[lit-ideas] Re: Fwd: Why philosophy?

>>Those of us for whom writing is a craft and a business (and at times great fun as well) are a different breed of cat from those obsessed with the notion that something inside has to get out in the form of written words.


The central distinction is this: there's writing on assignment, and there's writing that one must do or risk becoming increasingly unhappy. I'd be content not to engage any new commercial work -- Hey! A Lotto winner! -- yet if I were to slack off on my personal writing for a couple months, I'd fall into a depression. It would be a death.

You must admit hybrid species of cats. For example, I wrote for a magazine during a two-year period when I also wrote my first novel. Being a contributing editor did teach important writing skills: the notion of writing as a piece of work with a deadline, when to let go of a project, and how to get over myself and accept criticism and rejection. Plus it yielded a paycheck.
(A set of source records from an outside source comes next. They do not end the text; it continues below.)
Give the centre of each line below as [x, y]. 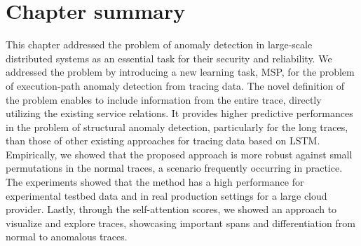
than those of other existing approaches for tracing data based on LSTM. [163, 141]
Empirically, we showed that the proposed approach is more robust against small [179, 154]
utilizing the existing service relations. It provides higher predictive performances [179, 113]
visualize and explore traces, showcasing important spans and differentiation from [180, 223]
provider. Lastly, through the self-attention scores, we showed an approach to [171, 209]
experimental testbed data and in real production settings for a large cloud [166, 195]
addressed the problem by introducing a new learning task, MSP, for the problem [180, 72]
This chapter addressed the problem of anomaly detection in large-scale [159, 45]
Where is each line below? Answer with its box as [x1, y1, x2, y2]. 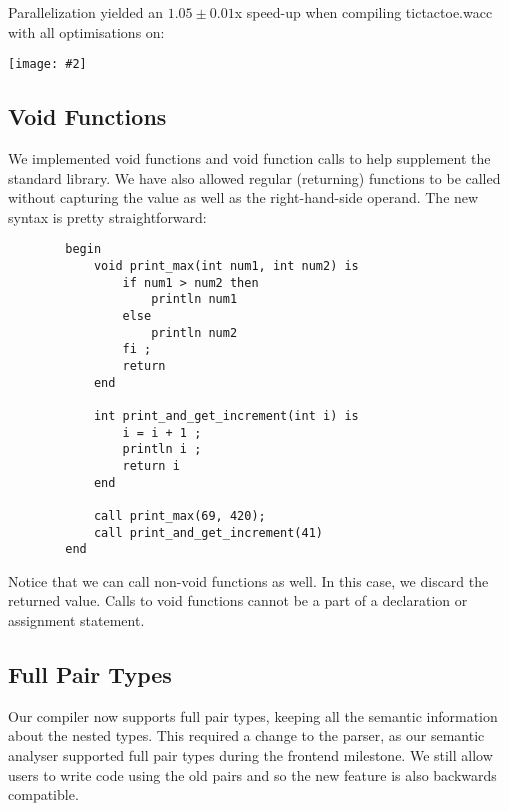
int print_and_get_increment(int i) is [93, 408, 359, 423]
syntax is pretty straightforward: [8, 206, 207, 227]
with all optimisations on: [8, 21, 165, 42]
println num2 [151, 325, 238, 340]
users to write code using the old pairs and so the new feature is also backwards [8, 764, 497, 785]
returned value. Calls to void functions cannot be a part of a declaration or [8, 590, 468, 611]
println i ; [122, 442, 202, 457]
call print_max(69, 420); [93, 508, 266, 523]
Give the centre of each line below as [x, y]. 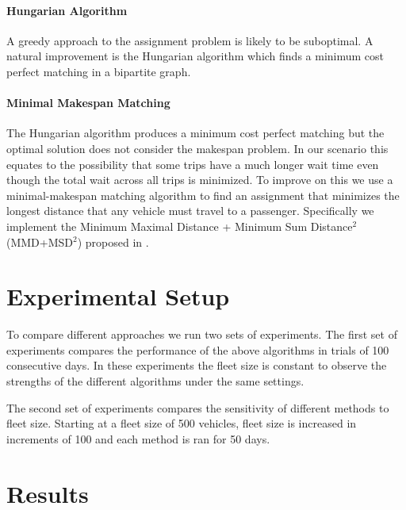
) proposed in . [113, 242]
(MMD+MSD [40, 242]
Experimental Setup [118, 296]
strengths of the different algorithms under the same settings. [155, 381]
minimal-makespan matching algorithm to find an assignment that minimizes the [203, 195]
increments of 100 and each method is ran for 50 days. [138, 438]
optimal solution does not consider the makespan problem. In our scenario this [197, 148]
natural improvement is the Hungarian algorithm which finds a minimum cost [195, 56]
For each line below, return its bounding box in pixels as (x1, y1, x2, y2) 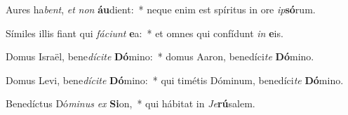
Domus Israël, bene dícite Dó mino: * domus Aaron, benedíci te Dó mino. (6, 49, 314, 64)
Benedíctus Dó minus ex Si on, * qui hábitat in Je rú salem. (6, 96, 255, 111)
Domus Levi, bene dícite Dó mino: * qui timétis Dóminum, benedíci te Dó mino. (6, 72, 344, 87)
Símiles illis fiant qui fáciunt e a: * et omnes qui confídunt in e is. (6, 25, 283, 40)
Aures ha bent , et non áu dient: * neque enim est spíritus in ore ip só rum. (6, 2, 316, 16)
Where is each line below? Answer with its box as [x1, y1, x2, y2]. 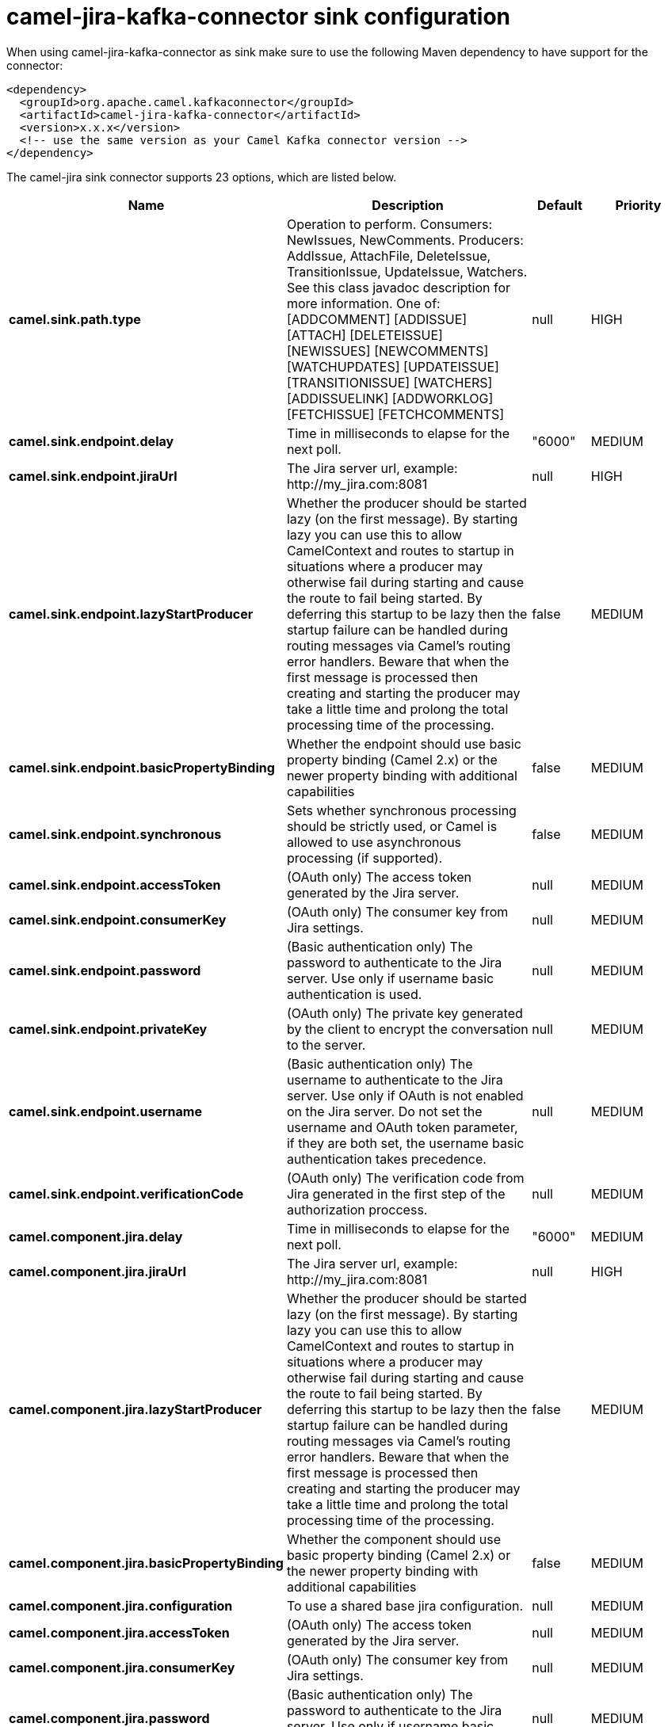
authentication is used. [286, 985, 422, 1002]
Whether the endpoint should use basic [286, 735, 521, 752]
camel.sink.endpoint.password [9, 962, 201, 978]
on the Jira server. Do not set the [286, 1103, 483, 1119]
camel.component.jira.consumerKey [9, 1659, 235, 1676]
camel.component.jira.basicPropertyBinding [9, 1554, 284, 1571]
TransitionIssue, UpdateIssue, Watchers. [286, 263, 528, 280]
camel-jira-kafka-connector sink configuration [6, 3, 511, 30]

Subsequent copywriting work enhanced those skills, since one must throw out, throw out, and throw out; rewrite, write again, and write again -- rather than sit in a garret polishing one stubborn but beautiful paragraph that doesn't quite work. In a fiction master class, Peter Carey agreed that copywriting is one of the best jobs for aspiring fiction writers because it teaches that discipline and that humility.

Yet I digress. There's work that yields the joy of work well done. There's also work that must be done to feel that one is living well. They may be done concurrently.

Eric

PS: Thanks or sending your gallery link, John. I've bookmarked it. It's a beautiful collection.